*** Records provided ***

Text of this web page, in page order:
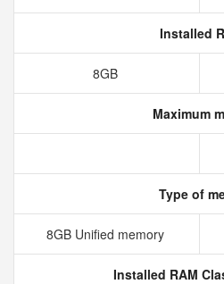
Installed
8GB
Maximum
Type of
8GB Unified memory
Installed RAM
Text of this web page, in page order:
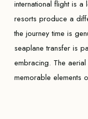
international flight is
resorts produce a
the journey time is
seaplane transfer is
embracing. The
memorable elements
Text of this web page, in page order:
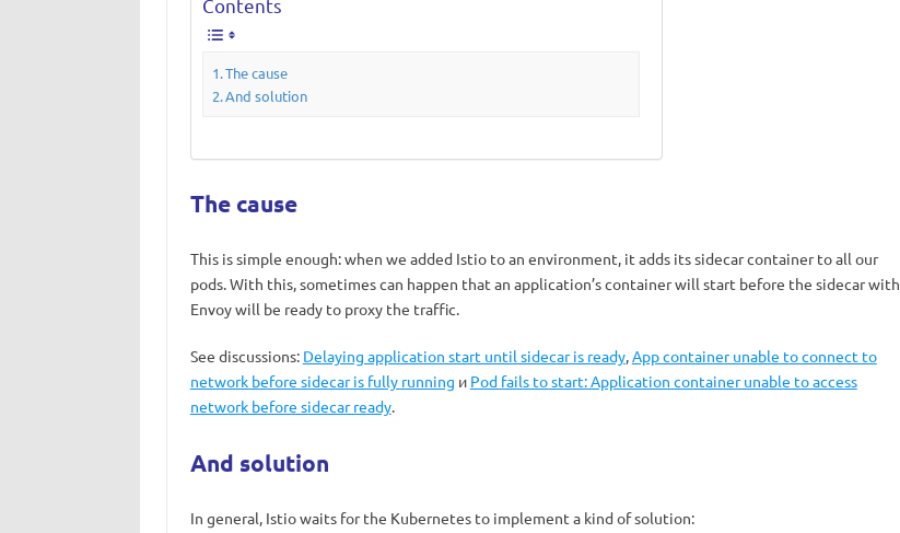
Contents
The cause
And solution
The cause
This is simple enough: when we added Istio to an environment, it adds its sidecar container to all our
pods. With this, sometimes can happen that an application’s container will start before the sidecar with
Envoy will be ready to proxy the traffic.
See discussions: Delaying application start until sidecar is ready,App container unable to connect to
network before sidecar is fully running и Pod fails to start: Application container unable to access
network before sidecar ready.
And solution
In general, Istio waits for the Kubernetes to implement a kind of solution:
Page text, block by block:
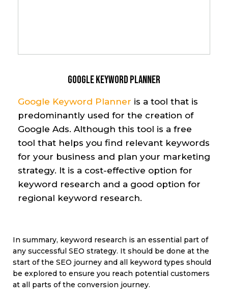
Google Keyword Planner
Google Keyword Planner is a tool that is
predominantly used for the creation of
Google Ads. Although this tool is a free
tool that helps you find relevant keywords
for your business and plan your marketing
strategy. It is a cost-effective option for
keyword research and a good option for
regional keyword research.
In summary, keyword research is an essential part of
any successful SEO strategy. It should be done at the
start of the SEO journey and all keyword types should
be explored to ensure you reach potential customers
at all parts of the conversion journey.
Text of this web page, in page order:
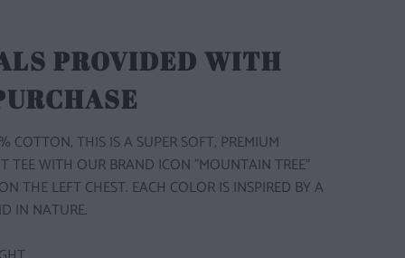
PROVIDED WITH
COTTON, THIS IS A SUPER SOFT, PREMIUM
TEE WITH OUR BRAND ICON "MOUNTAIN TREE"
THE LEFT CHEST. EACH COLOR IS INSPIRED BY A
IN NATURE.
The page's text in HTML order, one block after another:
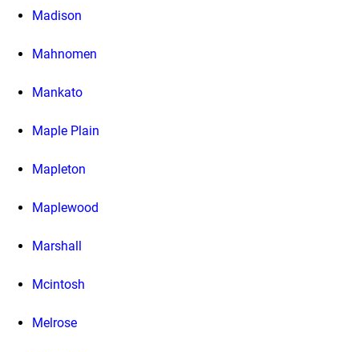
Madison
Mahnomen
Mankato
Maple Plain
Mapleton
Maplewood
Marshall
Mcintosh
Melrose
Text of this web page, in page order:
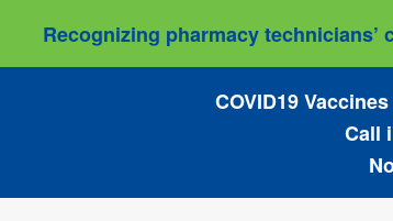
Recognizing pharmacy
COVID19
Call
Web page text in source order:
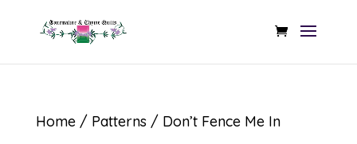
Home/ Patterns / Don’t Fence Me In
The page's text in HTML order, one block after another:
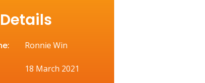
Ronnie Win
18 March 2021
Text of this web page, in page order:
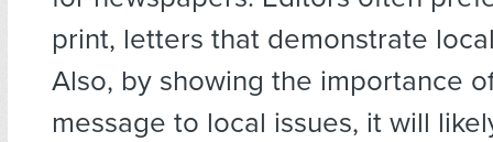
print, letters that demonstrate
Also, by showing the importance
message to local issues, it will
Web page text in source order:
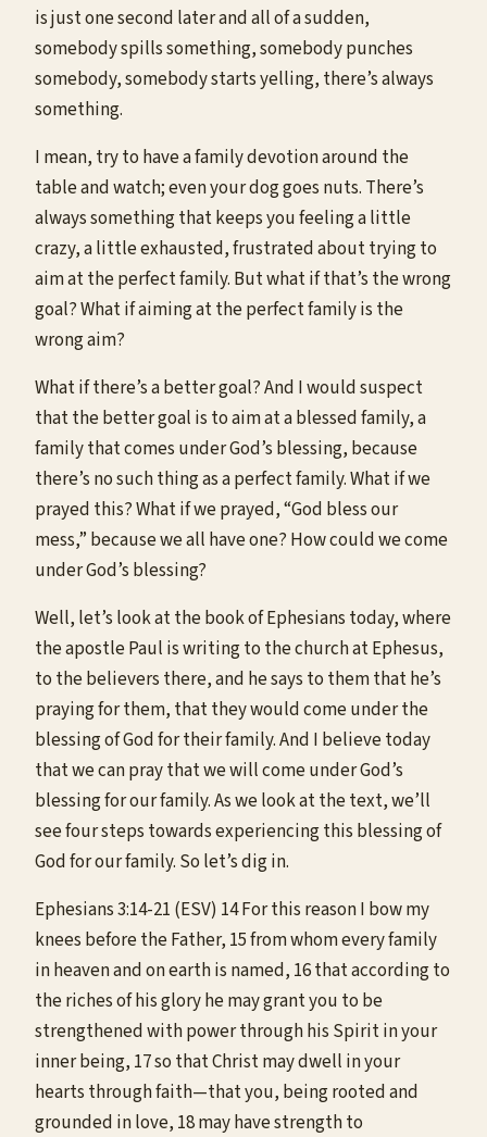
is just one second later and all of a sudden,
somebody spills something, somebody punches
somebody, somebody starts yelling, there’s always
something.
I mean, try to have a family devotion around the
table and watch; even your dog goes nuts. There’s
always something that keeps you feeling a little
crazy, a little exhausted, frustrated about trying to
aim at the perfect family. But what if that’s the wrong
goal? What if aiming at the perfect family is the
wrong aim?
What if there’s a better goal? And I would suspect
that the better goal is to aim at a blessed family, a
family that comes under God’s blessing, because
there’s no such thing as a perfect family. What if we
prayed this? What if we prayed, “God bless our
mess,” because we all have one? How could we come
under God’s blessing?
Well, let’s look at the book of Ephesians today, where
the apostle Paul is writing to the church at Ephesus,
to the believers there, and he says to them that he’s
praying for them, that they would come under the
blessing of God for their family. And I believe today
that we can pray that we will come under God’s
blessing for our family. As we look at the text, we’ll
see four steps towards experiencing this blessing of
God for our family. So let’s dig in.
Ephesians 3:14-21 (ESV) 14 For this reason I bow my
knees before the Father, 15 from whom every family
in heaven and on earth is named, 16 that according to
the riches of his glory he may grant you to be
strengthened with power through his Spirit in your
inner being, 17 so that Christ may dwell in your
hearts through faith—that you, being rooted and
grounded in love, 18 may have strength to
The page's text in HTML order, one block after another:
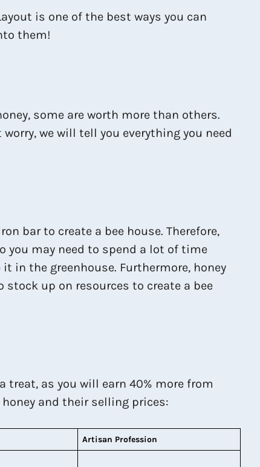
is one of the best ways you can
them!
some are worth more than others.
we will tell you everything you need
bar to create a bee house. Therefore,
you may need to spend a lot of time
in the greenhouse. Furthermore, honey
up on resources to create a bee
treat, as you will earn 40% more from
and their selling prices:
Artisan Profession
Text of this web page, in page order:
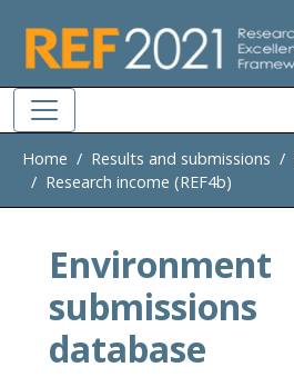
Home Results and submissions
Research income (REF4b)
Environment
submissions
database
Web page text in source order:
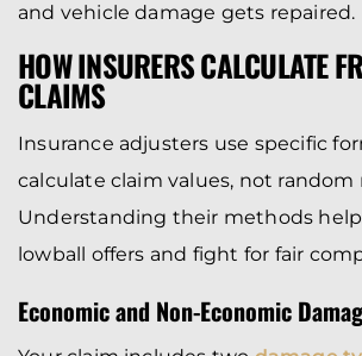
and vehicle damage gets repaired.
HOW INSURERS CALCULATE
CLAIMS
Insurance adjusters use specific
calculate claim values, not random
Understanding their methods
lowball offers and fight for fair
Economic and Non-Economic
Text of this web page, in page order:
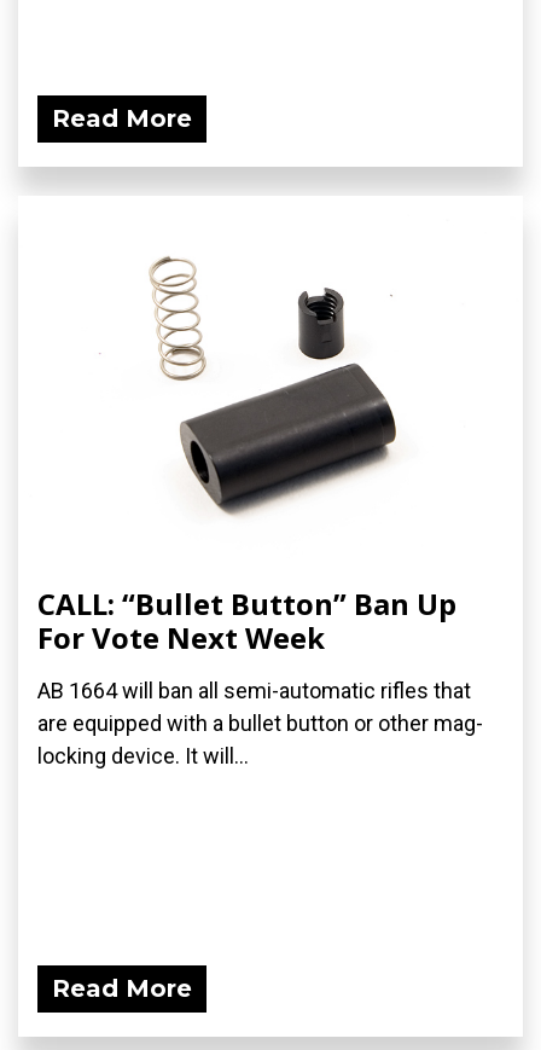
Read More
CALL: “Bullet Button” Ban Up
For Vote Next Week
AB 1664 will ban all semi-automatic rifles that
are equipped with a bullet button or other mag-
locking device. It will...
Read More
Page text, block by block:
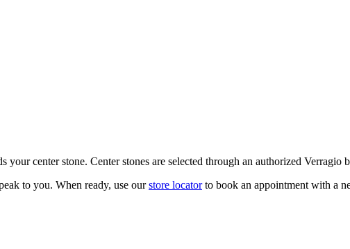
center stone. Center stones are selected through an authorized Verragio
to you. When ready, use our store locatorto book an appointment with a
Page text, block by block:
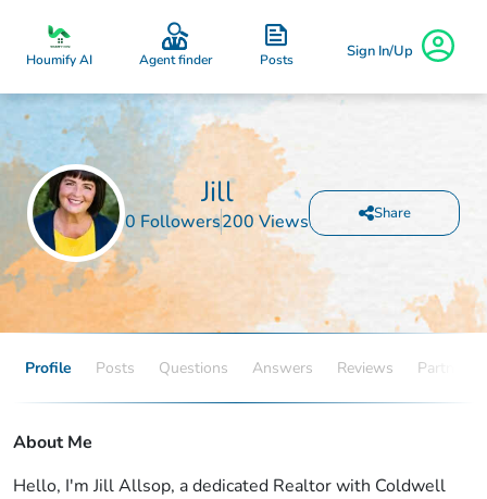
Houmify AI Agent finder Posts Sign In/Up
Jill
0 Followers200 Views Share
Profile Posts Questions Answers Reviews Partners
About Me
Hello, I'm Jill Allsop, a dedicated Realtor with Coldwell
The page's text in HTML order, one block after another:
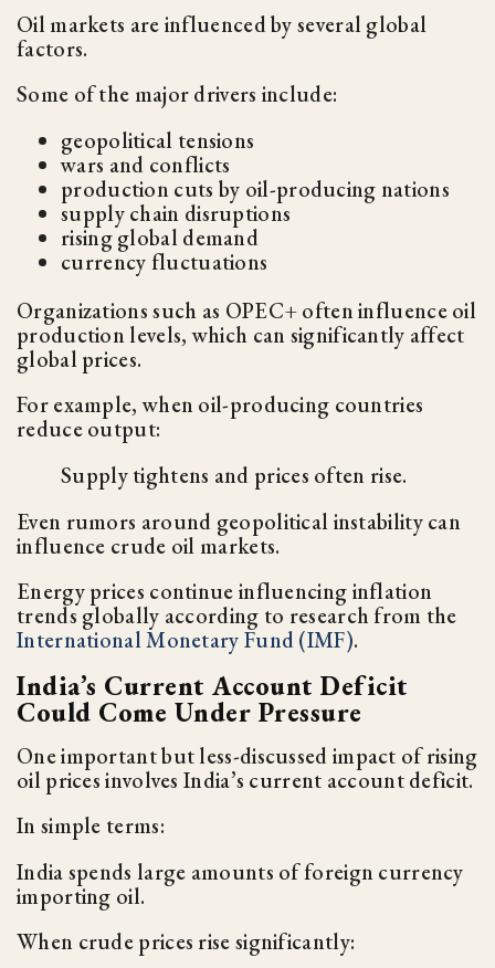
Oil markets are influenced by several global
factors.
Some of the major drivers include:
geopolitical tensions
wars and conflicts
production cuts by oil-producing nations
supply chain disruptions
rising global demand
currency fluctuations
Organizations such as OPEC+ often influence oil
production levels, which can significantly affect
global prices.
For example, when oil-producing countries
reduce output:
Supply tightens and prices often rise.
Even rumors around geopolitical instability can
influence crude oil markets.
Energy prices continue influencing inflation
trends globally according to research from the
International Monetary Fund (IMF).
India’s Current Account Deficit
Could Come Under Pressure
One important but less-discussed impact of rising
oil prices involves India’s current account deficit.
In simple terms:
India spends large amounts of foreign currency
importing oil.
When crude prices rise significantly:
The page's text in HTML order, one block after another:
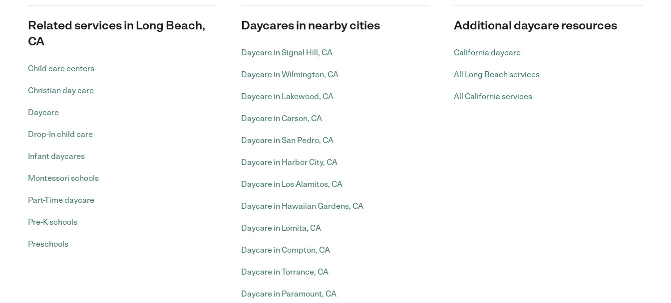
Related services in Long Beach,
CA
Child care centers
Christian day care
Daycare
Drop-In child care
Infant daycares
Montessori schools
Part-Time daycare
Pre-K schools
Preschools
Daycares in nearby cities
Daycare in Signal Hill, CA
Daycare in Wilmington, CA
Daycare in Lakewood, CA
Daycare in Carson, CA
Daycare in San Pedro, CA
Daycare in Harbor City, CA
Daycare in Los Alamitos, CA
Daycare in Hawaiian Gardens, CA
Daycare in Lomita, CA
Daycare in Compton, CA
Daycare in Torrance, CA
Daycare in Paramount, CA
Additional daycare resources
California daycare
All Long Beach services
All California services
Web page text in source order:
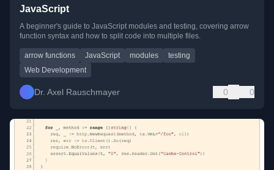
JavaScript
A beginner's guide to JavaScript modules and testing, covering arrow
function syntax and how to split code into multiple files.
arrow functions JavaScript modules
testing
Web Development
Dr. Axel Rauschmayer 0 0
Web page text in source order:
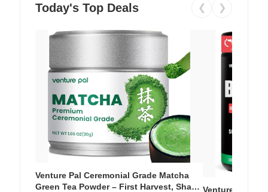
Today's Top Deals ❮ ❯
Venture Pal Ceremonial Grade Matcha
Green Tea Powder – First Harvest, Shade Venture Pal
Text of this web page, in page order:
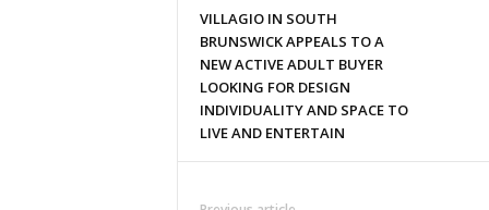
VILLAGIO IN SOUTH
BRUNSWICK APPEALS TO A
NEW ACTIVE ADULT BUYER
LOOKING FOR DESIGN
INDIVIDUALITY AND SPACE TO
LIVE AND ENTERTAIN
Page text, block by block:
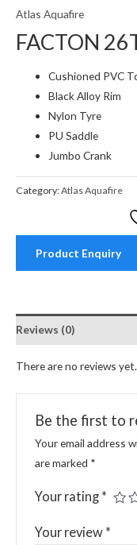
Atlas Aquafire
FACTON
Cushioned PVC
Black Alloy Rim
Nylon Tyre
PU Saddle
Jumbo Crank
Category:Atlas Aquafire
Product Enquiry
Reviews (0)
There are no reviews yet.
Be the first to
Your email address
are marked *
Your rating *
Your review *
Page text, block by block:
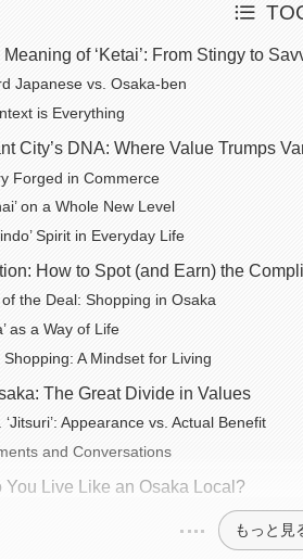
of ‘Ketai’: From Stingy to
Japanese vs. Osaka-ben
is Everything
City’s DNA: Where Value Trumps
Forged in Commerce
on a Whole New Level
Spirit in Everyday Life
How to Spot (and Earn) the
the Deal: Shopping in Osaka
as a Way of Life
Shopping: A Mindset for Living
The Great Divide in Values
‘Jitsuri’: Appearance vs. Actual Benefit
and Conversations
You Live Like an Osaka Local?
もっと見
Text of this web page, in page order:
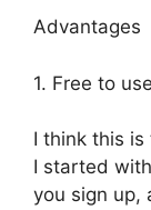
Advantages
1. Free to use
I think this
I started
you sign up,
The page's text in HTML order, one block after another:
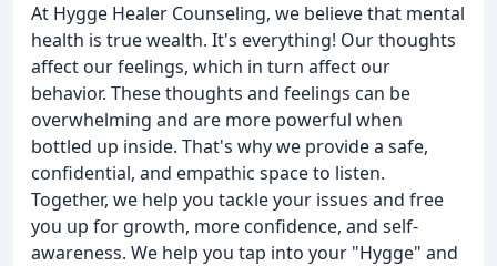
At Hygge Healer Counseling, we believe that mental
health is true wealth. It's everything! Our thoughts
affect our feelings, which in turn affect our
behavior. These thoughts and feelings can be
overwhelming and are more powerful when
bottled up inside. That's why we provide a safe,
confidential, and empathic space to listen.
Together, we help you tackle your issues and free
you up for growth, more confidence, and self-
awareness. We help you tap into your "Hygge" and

***

## [What is being asked]
Take every line of the material and copy it exactly, leaving out the pictures.

## [Response to the task]
Text of this web page, in page order:
Installed
8GB
Maximum
Type of
8GB Unified memory
Installed RAM
Text of this web page, in page order:
international flight is
resorts produce a
the journey time is
seaplane transfer is
embracing. The
memorable elements
Text of this web page, in page order:
Contents
The cause
And solution
The cause
This is simple enough: when we added Istio to an environment, it adds its sidecar container to all our
pods. With this, sometimes can happen that an application’s container will start before the sidecar with
Envoy will be ready to proxy the traffic.
See discussions: Delaying application start until sidecar is ready,App container unable to connect to
network before sidecar is fully running и Pod fails to start: Application container unable to access
network before sidecar ready.
And solution
In general, Istio waits for the Kubernetes to implement a kind of solution:
Page text, block by block:
Google Keyword Planner
Google Keyword Planner is a tool that is
predominantly used for the creation of
Google Ads. Although this tool is a free
tool that helps you find relevant keywords
for your business and plan your marketing
strategy. It is a cost-effective option for
keyword research and a good option for
regional keyword research.
In summary, keyword research is an essential part of
any successful SEO strategy. It should be done at the
start of the SEO journey and all keyword types should
be explored to ensure you reach potential customers
at all parts of the conversion journey.
Text of this web page, in page order:
PROVIDED WITH
COTTON, THIS IS A SUPER SOFT, PREMIUM
TEE WITH OUR BRAND ICON "MOUNTAIN TREE"
THE LEFT CHEST. EACH COLOR IS INSPIRED BY A
IN NATURE.
The page's text in HTML order, one block after another:
Madison
Mahnomen
Mankato
Maple Plain
Mapleton
Maplewood
Marshall
Mcintosh
Melrose
Text of this web page, in page order:
Recognizing pharmacy
COVID19
Call
Web page text in source order:
Home/ Patterns / Don’t Fence Me In
The page's text in HTML order, one block after another:
Ronnie Win
18 March 2021
Text of this web page, in page order:
print, letters that demonstrate
Also, by showing the importance
message to local issues, it will
Web page text in source order:
is just one second later and all of a sudden,
somebody spills something, somebody punches
somebody, somebody starts yelling, there’s always
something.
I mean, try to have a family devotion around the
table and watch; even your dog goes nuts. There’s
always something that keeps you feeling a little
crazy, a little exhausted, frustrated about trying to
aim at the perfect family. But what if that’s the wrong
goal? What if aiming at the perfect family is the
wrong aim?
What if there’s a better goal? And I would suspect
that the better goal is to aim at a blessed family, a
family that comes under God’s blessing, because
there’s no such thing as a perfect family. What if we
prayed this? What if we prayed, “God bless our
mess,” because we all have one? How could we come
under God’s blessing?
Well, let’s look at the book of Ephesians today, where
the apostle Paul is writing to the church at Ephesus,
to the believers there, and he says to them that he’s
praying for them, that they would come under the
blessing of God for their family. And I believe today
that we can pray that we will come under God’s
blessing for our family. As we look at the text, we’ll
see four steps towards experiencing this blessing of
God for our family. So let’s dig in.
Ephesians 3:14-21 (ESV) 14 For this reason I bow my
knees before the Father, 15 from whom every family
in heaven and on earth is named, 16 that according to
the riches of his glory he may grant you to be
strengthened with power through his Spirit in your
inner being, 17 so that Christ may dwell in your
hearts through faith—that you, being rooted and
grounded in love, 18 may have strength to
The page's text in HTML order, one block after another:
is one of the best ways you can
them!
some are worth more than others.
we will tell you everything you need
bar to create a bee house. Therefore,
you may need to spend a lot of time
in the greenhouse. Furthermore, honey
up on resources to create a bee
treat, as you will earn 40% more from
and their selling prices:
Artisan Profession
Text of this web page, in page order:
Home Results and submissions
Research income (REF4b)
Environment
submissions
database
Web page text in source order:
and vehicle damage gets repaired.
HOW INSURERS CALCULATE
CLAIMS
Insurance adjusters use specific
calculate claim values, not random
Understanding their methods
lowball offers and fight for fair
Economic and Non-Economic
Text of this web page, in page order:
Read More
CALL: “Bullet Button” Ban Up
For Vote Next Week
AB 1664 will ban all semi-automatic rifles that
are equipped with a bullet button or other mag-
locking device. It will...
Read More
Page text, block by block:
center stone. Center stones are selected through an authorized Verragio
to you. When ready, use our store locatorto book an appointment with a
Page text, block by block:
Houmify AI Agent finder Posts Sign In/Up
Jill
0 Followers200 Views Share
Profile Posts Questions Answers Reviews Partners
About Me
Hello, I'm Jill Allsop, a dedicated Realtor with Coldwell
The page's text in HTML order, one block after another:
Oil markets are influenced by several global
factors.
Some of the major drivers include:
geopolitical tensions
wars and conflicts
production cuts by oil-producing nations
supply chain disruptions
rising global demand
currency fluctuations
Organizations such as OPEC+ often influence oil
production levels, which can significantly affect
global prices.
For example, when oil-producing countries
reduce output:
Supply tightens and prices often rise.
Even rumors around geopolitical instability can
influence crude oil markets.
Energy prices continue influencing inflation
trends globally according to research from the
International Monetary Fund (IMF).
India’s Current Account Deficit
Could Come Under Pressure
One important but less-discussed impact of rising
oil prices involves India’s current account deficit.
In simple terms:
India spends large amounts of foreign currency
importing oil.
When crude prices rise significantly:
The page's text in HTML order, one block after another:
Related services in Long Beach,
CA
Child care centers
Christian day care
Daycare
Drop-In child care
Infant daycares
Montessori schools
Part-Time daycare
Pre-K schools
Preschools
Daycares in nearby cities
Daycare in Signal Hill, CA
Daycare in Wilmington, CA
Daycare in Lakewood, CA
Daycare in Carson, CA
Daycare in San Pedro, CA
Daycare in Harbor City, CA
Daycare in Los Alamitos, CA
Daycare in Hawaiian Gardens, CA
Daycare in Lomita, CA
Daycare in Compton, CA
Daycare in Torrance, CA
Daycare in Paramount, CA
Additional daycare resources
California daycare
All Long Beach services
All California services
Web page text in source order:
JavaScript
A beginner's guide to JavaScript modules and testing, covering arrow
function syntax and how to split code into multiple files.
arrow functions JavaScript modules
testing
Web Development
Dr. Axel Rauschmayer 0 0
Web page text in source order:
Today's Top Deals ❮ ❯
Venture Pal Ceremonial Grade Matcha
Green Tea Powder – First Harvest, Shade Venture Pal
Text of this web page, in page order:
VILLAGIO IN SOUTH
BRUNSWICK APPEALS TO A
NEW ACTIVE ADULT BUYER
LOOKING FOR DESIGN
INDIVIDUALITY AND SPACE TO
LIVE AND ENTERTAIN
Page text, block by block:
Atlas Aquafire
FACTON
Cushioned PVC
Black Alloy Rim
Nylon Tyre
PU Saddle
Jumbo Crank
Category:Atlas Aquafire
Product Enquiry
Reviews (0)
There are no reviews yet.
Be the first to
Your email address
are marked *
Your rating *
Your review *
Page text, block by block:
of ‘Ketai’: From Stingy to
Japanese vs. Osaka-ben
is Everything
City’s DNA: Where Value Trumps
Forged in Commerce
on a Whole New Level
Spirit in Everyday Life
How to Spot (and Earn) the
the Deal: Shopping in Osaka
as a Way of Life
Shopping: A Mindset for Living
The Great Divide in Values
‘Jitsuri’: Appearance vs. Actual Benefit
and Conversations
You Live Like an Osaka Local?
もっと見
Text of this web page, in page order:
Advantages
1. Free to use
I think this
I started
you sign up,
The page's text in HTML order, one block after another:
At Hygge Healer Counseling, we believe that mental
health is true wealth. It's everything! Our thoughts
affect our feelings, which in turn affect our
behavior. These thoughts and feelings can be
overwhelming and are more powerful when
bottled up inside. That's why we provide a safe,
confidential, and empathic space to listen.
Together, we help you tackle your issues and free
you up for growth, more confidence, and self-
awareness. We help you tap into your "Hygge" and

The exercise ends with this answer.